James Poore, Supernumerary Minister, Newcastle upon Tyne West Methodist Circuit
Michael Forster, a minister in the United Reformed Church, now living in retirement in the Loughborough area, has a fascinating backstory. He grew up in an Anglican vicarage but, in due course, became a Baptist minister and then later transferred to the URC. As well as substantial pastoral experience in the life of various churches, he subsequently worked as a full-time chaplain in a mental health and learning disability NHS Trust. Along the way, he acquired a post-graduate diploma in counselling and psychotherapy. He is also a leading writer of modern hymns. I begin with this potted biography to illustrate something of the breadth and depth that Michael brings to this book.
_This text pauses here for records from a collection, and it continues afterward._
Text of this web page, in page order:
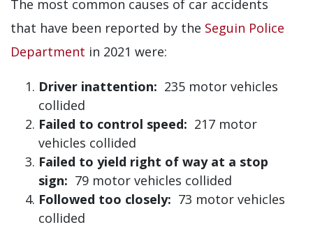
The most common causes of car accidents
that have been reported by the Seguin Police
Department in 2021 were:
Driver inattention: 235 motor vehicles
collided
Failed to control speed: 217 motor
vehicles collided
Failed to yield right of way at a stop
sign: 79 motor vehicles collided
Followed too closely: 73 motor vehicles
collided
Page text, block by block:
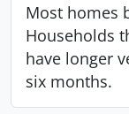
Most homes
Households
have longer
six months.
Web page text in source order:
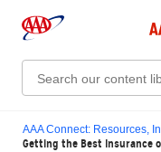
Search:
AAA Connect: Resources,
Getting the Best Insurance
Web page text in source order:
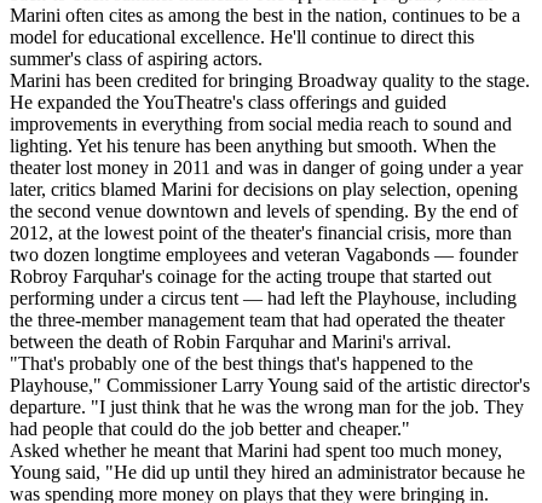
Marini often cites as among the best in the nation, continues to be a
model for educational excellence. He'll continue to direct this
summer's class of aspiring actors.
Marini has been credited for bringing Broadway quality to the stage.
He expanded the YouTheatre's class offerings and guided
improvements in everything from social media reach to sound and
lighting. Yet his tenure has been anything but smooth. When the
theater lost money in 2011 and was in danger of going under a year
later, critics blamed Marini for decisions on play selection, opening
the second venue downtown and levels of spending. By the end of
2012, at the lowest point of the theater's financial crisis, more than
two dozen longtime employees and veteran Vagabonds — founder
Robroy Farquhar's coinage for the acting troupe that started out
performing under a circus tent — had left the Playhouse, including
the three-member management team that had operated the theater
between the death of Robin Farquhar and Marini's arrival.
"That's probably one of the best things that's happened to the
Playhouse," Commissioner Larry Young said of the artistic director's
departure. "I just think that he was the wrong man for the job. They
had people that could do the job better and cheaper."
Asked whether he meant that Marini had spent too much money,
Young said, "He did up until they hired an administrator because he
was spending more money on plays that they were bringing in.
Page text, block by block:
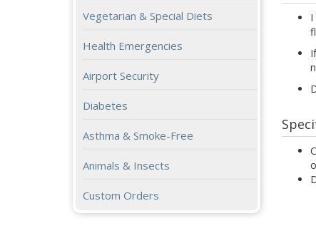
I
Vegetarian & Special Diets
Health Emergencies
Airport Security
Diabetes
Asthma & Smoke-Free
Animals & Insects
Custom Orders
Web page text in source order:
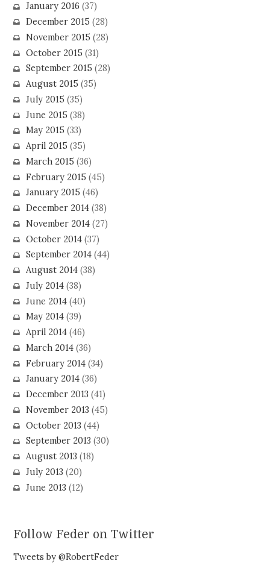
January 2016 (37)
December 2015 (28)
November 2015 (28)
October 2015 (31)
September 2015 (28)
August 2015 (35)
July 2015 (35)
June 2015 (38)
May 2015 (33)
April 2015 (35)
March 2015 (36)
February 2015 (45)
January 2015 (46)
December 2014(38)
November 2014(27)
October 2014(37)
September 2014(44)
August 2014(38)
July 2014(38)
June 2014(40)
May 2014(39)
April 2014(46)
March 2014(36)
February 2014(34)
January 2014(36)
December 2013 (41)
November 2013 (45)
October 2013 (44)
September 2013 (30)
August 2013 (18)
July 2013 (20)
June 2013 (12)
Follow Feder on Twitter
Tweets by @RobertFeder

In it, he seeks to serve the needs of all in Christian faith communities, ordained or lay, who wish to exercise a ministry of 'pastoral companionship'. The book has three main strands. The first is that of personal experience. Even those of us long in the tooth will benefit from some of the rich pastoral insights and stories contained here. Secondly, there is the counselling theory which has underpinned much of his practice of pastoral care. He draws primarily on the work of the American psychologist, Carl Rogers, known for his 'person-centred approach'. Rogers believed that the counsellor was someone whose task was to enable 'healing and positive change by providing the conditions in which the individual's actualising tendency can work unhindered' (p.53, Forster's summary). Finally, Michael offers Biblical and theological reflection, creatively addressing passages from Genesis and Exodus and then looking at the birth narratives of Jesus and at the accounts of his dying and resurrection ('dying' rather than 'death' is his preferred usage). It is sometimes the case that writers in the Christian tradition use scripture as mere ballast to justify their argument. Forster is refreshingly different in that the Hebrew and Christian texts illuminate what he has been seeking to share with us. His chapter on the Resurrection is particularly suggestive. It may be sermon-like in its frequent repetition of the phrase 'It doesn't have to be that way' but the sermon in question is a powerful one.
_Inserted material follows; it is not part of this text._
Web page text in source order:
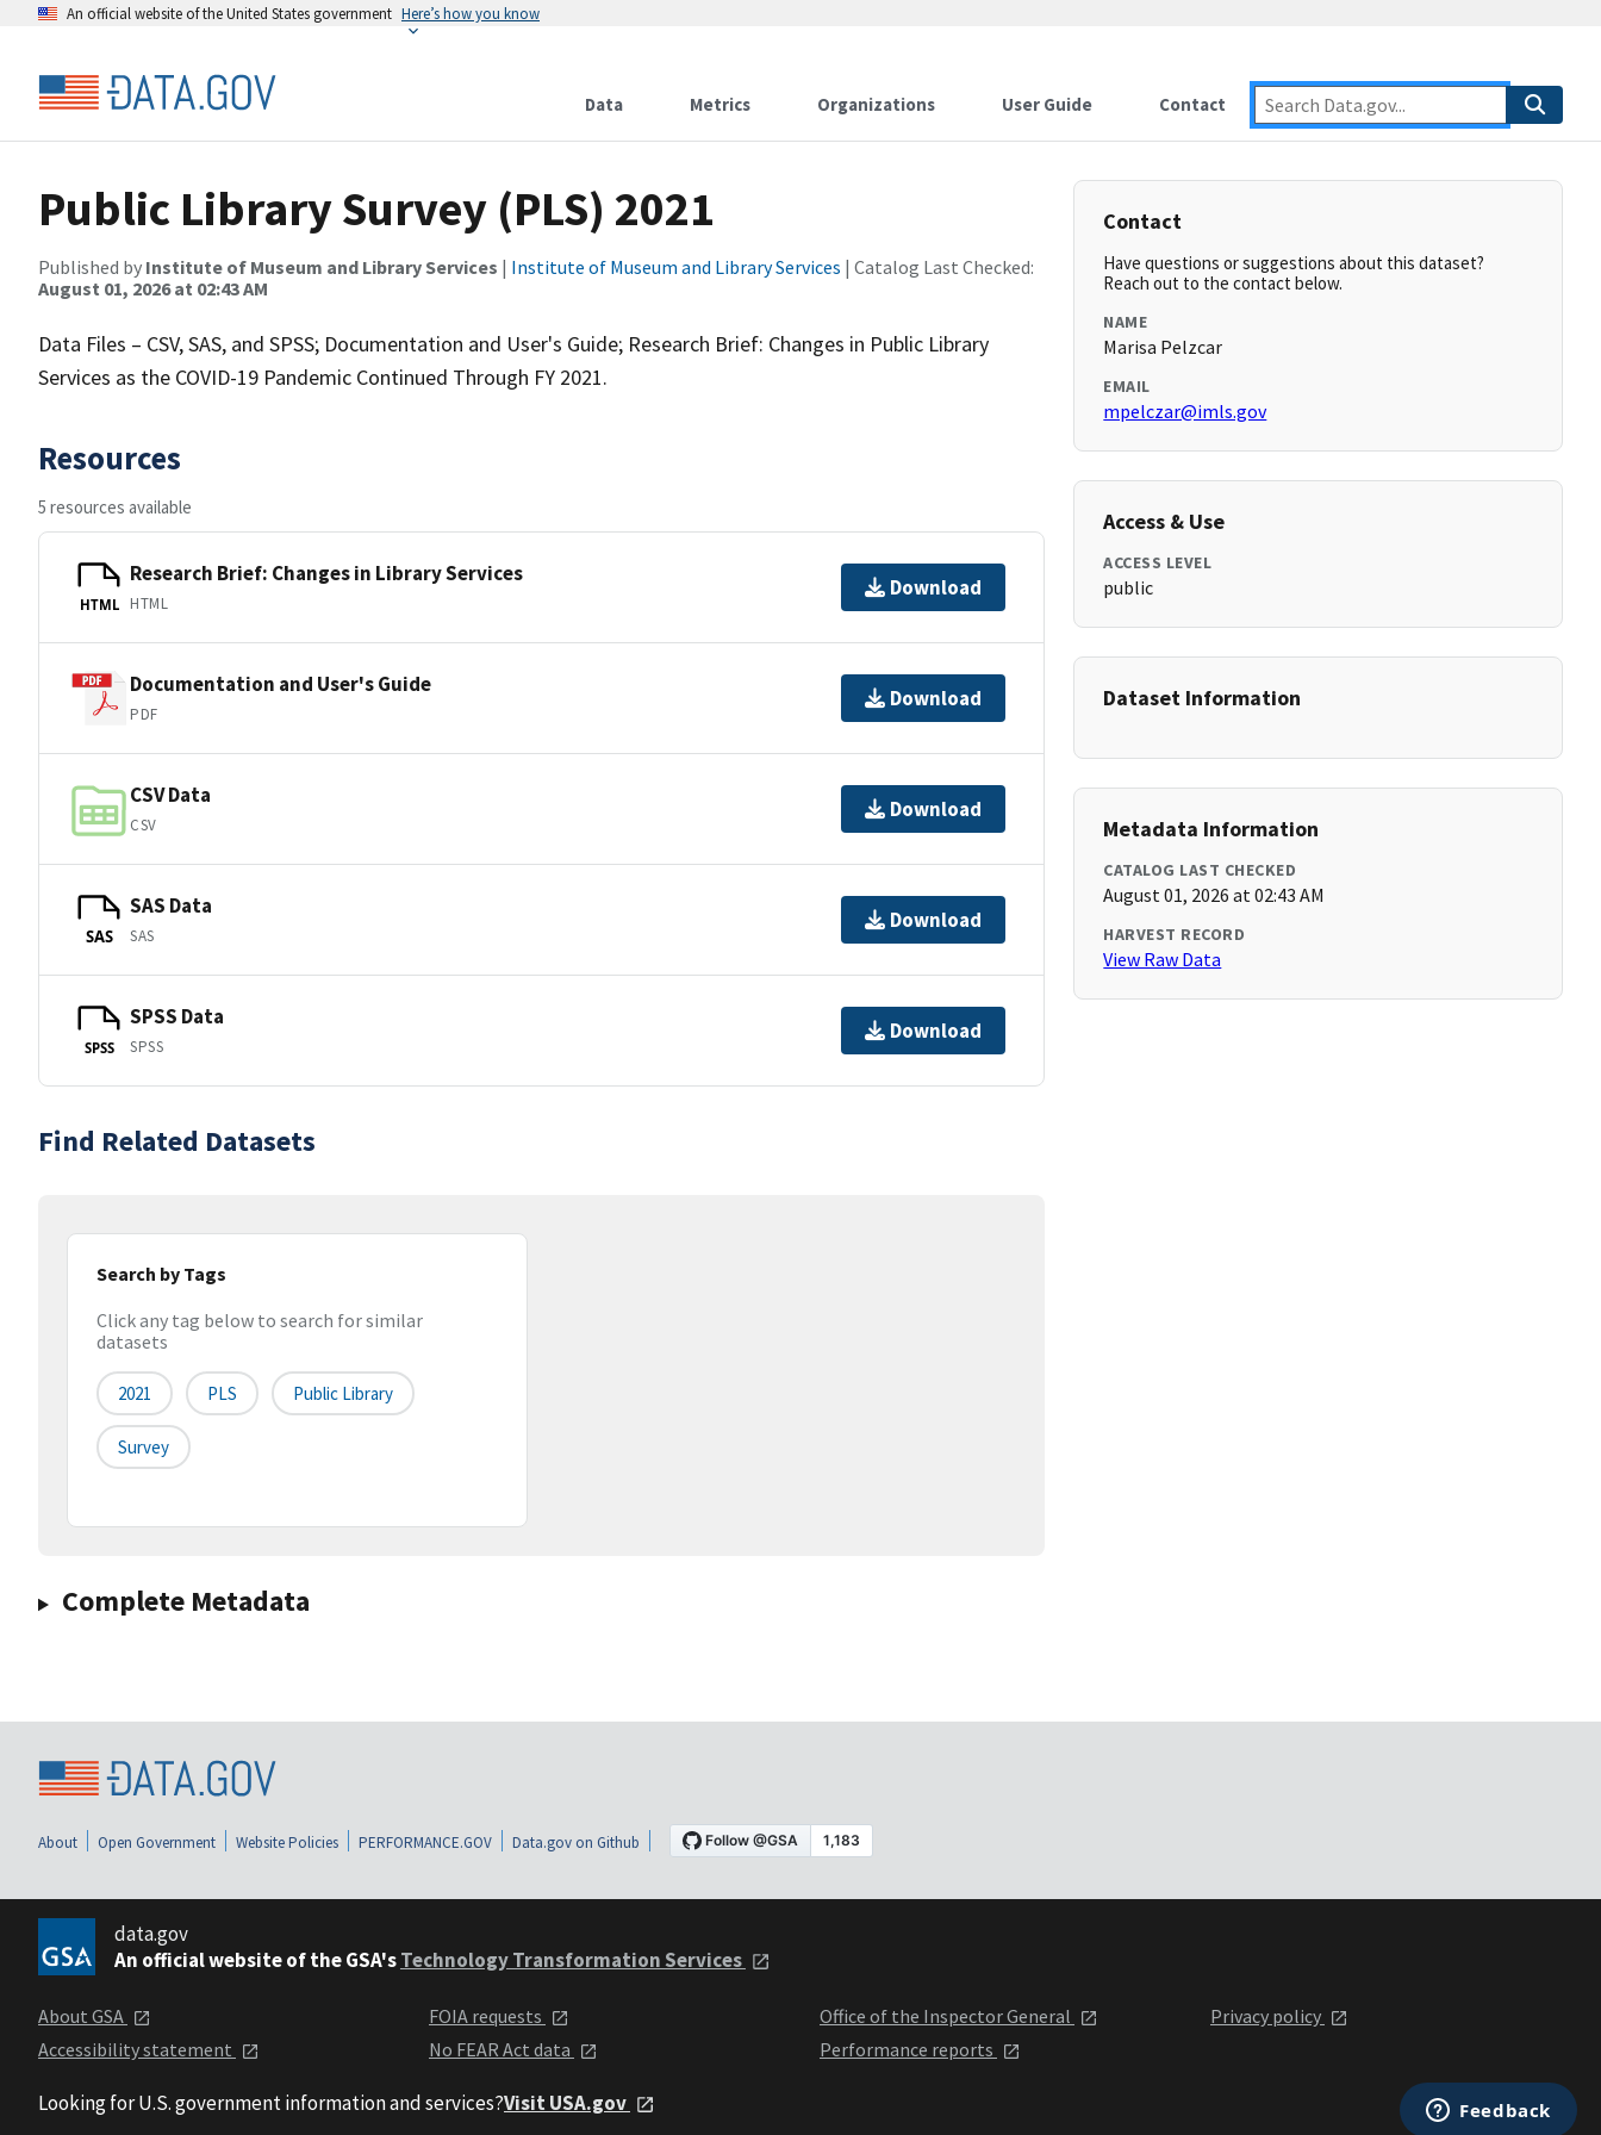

I recognise in Michael Forster that 'pearl of great price', a pastoral theologian. He has an eye (or ear) for a telling definition but also a gift for a pithy summary, as when he remarks that 'the creative heart of religion is not in dogmas and institutions but in story and storytelling' (p.67). I was reminded, too, when he speaks of the way the pastoral encounter can be a form of prayer, because of the quality of attention offered, that the great French philosopher and spiritual teacher Simone Weill regarded attention as the highest form of prayer. One of Michael's strengths is the capacity to stimulate the reader's own reflections. I should say that the book also contains guidance on good practice, ethics and safeguards plus a section on sources of professional support and a useful short list of references. It strikes me that the book as a whole could serve as the basis of a pastoral training course for those interested in exploring what it means to be a pastoral companion, how, in other words, 'to provide a psychological environment where [people are enabled to] find and come to trust their own resources for becoming' (p.22). Of course, this requires a willingness to 'trust the process' but what are we, if not a people of faith?